----- RECORDS FOR THE TASK -----

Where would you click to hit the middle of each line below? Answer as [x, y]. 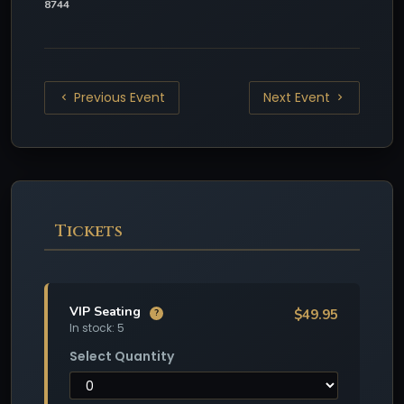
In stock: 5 [97, 327]
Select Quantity [122, 356]
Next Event [298, 98]
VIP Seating [107, 312]
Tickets [89, 232]
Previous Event [118, 98]
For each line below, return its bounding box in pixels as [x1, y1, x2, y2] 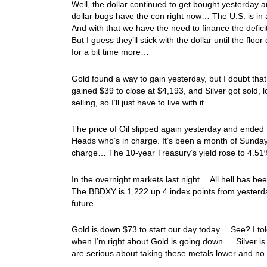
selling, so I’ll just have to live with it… [71, 97, 215, 107]
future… [71, 198, 104, 208]
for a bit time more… [71, 47, 151, 57]
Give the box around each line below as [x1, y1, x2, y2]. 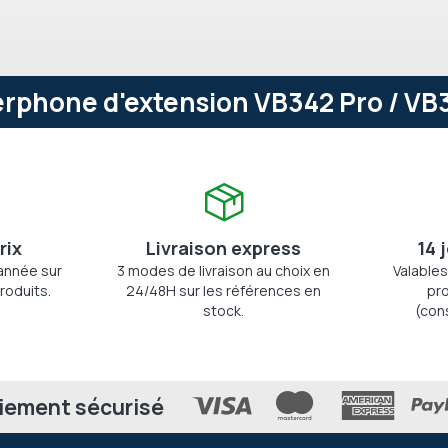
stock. [203, 301, 245, 320]
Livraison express [146, 236, 302, 260]
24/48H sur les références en [126, 281, 322, 300]
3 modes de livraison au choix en [117, 261, 331, 280]
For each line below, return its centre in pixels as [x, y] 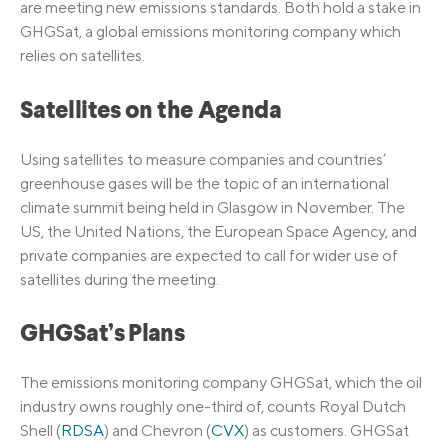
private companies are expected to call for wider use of [209, 255]
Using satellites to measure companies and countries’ [203, 159]
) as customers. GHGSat [326, 431]
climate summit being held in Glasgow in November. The [212, 207]
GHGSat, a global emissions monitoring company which [210, 32]
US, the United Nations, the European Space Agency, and [218, 231]
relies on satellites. [82, 56]
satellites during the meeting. [119, 279]
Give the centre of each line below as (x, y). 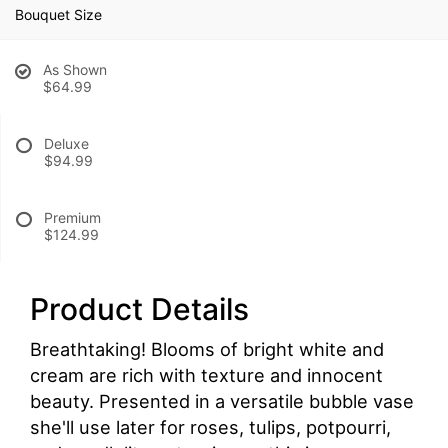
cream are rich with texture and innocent (206, 374)
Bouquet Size (58, 14)
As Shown (75, 69)
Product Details (139, 308)
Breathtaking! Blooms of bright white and (207, 348)
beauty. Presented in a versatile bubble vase (222, 400)
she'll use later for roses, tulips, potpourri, (210, 426)
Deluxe (66, 143)
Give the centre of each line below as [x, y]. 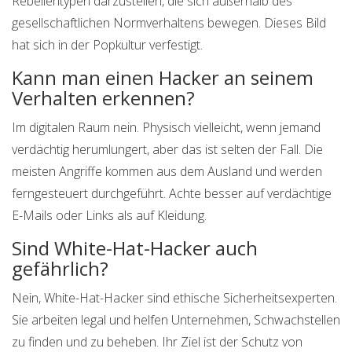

-----

Output the data exactly, pictures omitted.

=== EXERCISE OUTPUT ===
Where would you click to hit the middle of each line below? Answer as [x, y]. 
In stock: 5 [97, 327]
Select Quantity [122, 356]
Next Event [298, 98]
VIP Seating [107, 312]
Tickets [89, 232]
Previous Event [118, 98]
For each line below, return its bounding box in pixels as [x1, y1, x2, y2] 
selling, so I’ll just have to live with it… [71, 97, 215, 107]
future… [71, 198, 104, 208]
for a bit time more… [71, 47, 151, 57]
Give the box around each line below as [x1, y1, x2, y2]. 
stock. [203, 301, 245, 320]
Livraison express [146, 236, 302, 260]
24/48H sur les références en [126, 281, 322, 300]
3 modes de livraison au choix en [117, 261, 331, 280]
For each line below, return its centre in pixels as [x, y] 
private companies are expected to call for wider use of [209, 255]
Using satellites to measure companies and countries’ [203, 159]
) as customers. GHGSat [326, 431]
climate summit being held in Glasgow in November. The [212, 207]
GHGSat, a global emissions monitoring company which [210, 32]
US, the United Nations, the European Space Agency, and [218, 231]
relies on satellites. [82, 56]
satellites during the meeting. [119, 279]
Give the centre of each line below as (x, y). 
cream are rich with texture and innocent (206, 374)
Bouquet Size (58, 14)
As Shown (75, 69)
Product Details (139, 308)
Breathtaking! Blooms of bright white and (207, 348)
beauty. Presented in a versatile bubble vase (222, 400)
she'll use later for roses, tulips, potpourri, (210, 426)
Deluxe (66, 143)
Give the centre of each line below as [x, y]. 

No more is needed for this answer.